I recently had an HDD fail in my RAID 1 configuration on a Server 2003 machine. I replaced the HDD with a brand new one and it rebuilt successfully. Today (a few weeks later) I'm getting the following errors in the event log:

Event ID 2350 - "There was an unrecoverable disk media error during the rebuild or recovery operation: Physical Disk 1:0:4 Controller 0, Connector 1 "

Event ID 7 - "The device, \Device\Harddisk0, has a bad block"

Yet the LEDs on the drives are still green and Dell OpenManage is still showing both disks as being good and is not predicting failure. I'm just wondering if this is something I should be concerned about...


----------



## centauricw

If this is a software RAID, I would do a CHKDSK. If you bought the old hard drives at the same time, they may be suffering from "batch lot" failures (where all bad hard drivers tend to in the same build lot).


----------



## paulr24

Thanks for the response! It's hardware RAID (SAS6/iR) and the hard drives were purchased over a year apart from one another so I doubt they were from the same lot.


----------



## centauricw

Since this hardware RAID, it should be monitoring the disk drives using SMART. If one of the disk drives is reporting bad sectors, this means that the drive has run out of spare sectors. All modern hard drives reserve a portion of the disk for spare sectors. When the hard drive controller detects a bad sector, it automatically moves the data on the bad sector to one of the spare sectors. All of this happens behind the scenes and is only visible through the SMART media error count.

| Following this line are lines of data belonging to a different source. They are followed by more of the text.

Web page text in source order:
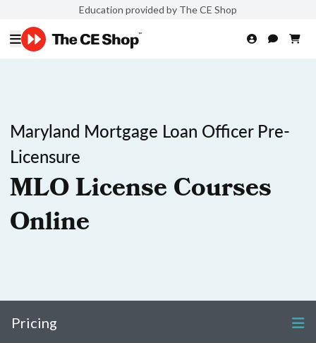
Education provided by The CE Shop
Maryland Mortgage Loan Officer Pre-
Licensure
MLO License Courses
Online
Pricing
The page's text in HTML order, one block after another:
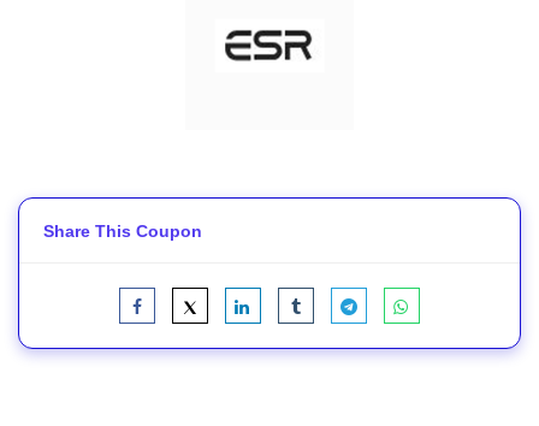
Share This Coupon
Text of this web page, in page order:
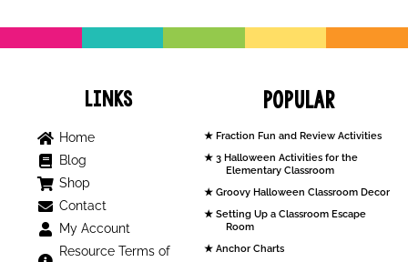
Links
Home
Blog
Shop
Contact
My Account
Resource Terms of
Popular
Fraction Fun and Review Activities
3 Halloween Activities for the
Elementary Classroom
Groovy Halloween Classroom Decor
Setting Up a Classroom Escape
Room
Anchor Charts
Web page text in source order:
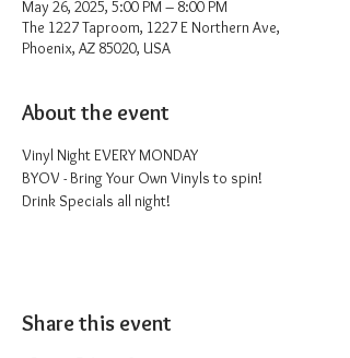
May 26, 2025, 5:00 PM – 8:00 PM
The 1227 Taproom, 1227 E Northern Ave,
Phoenix, AZ 85020, USA
About the event
Vinyl Night EVERY MONDAY
BYOV - Bring Your Own Vinyls to spin!
Drink Specials all night!
Share this event
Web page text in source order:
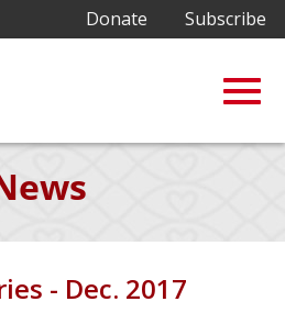
Donate Subscribe
- Dec. 2017
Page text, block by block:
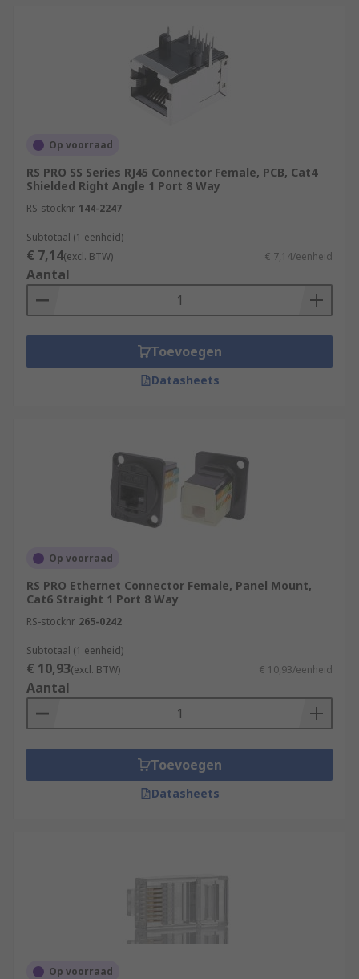
Op voorraad
RS PRO SS Series RJ45 Connector Female, PCB, Cat4
Shielded Right Angle 1 Port 8 Way
RS-stocknr. 144-2247
Subtotaal (1 eenheid)
€ 7,14(excl. BTW) € 7,14/eenheid
Aantal
Toevoegen
Datasheets
Op voorraad
RS PRO Ethernet Connector Female, Panel Mount,
Cat6 Straight 1 Port 8 Way
RS-stocknr. 265-0242
Subtotaal (1 eenheid)
€ 10,93(excl. BTW) € 10,93/eenheid
Aantal
Toevoegen
Datasheets
Op voorraad
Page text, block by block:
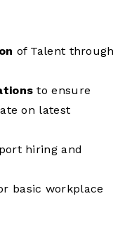
of Talent through
to ensure
on latest
hiring and
basic workplace

Once the drive has run out of spare sectors, it starts reporting media errors to the operating system. Although the drive has not failed, it's on its way and you should go ahead and replace the drive. If the drive is still under warranty, the drive manufacturer should replace the drive for free.


----------



## srhoades

Is this a Dell? If so what does Open Manage report?


----------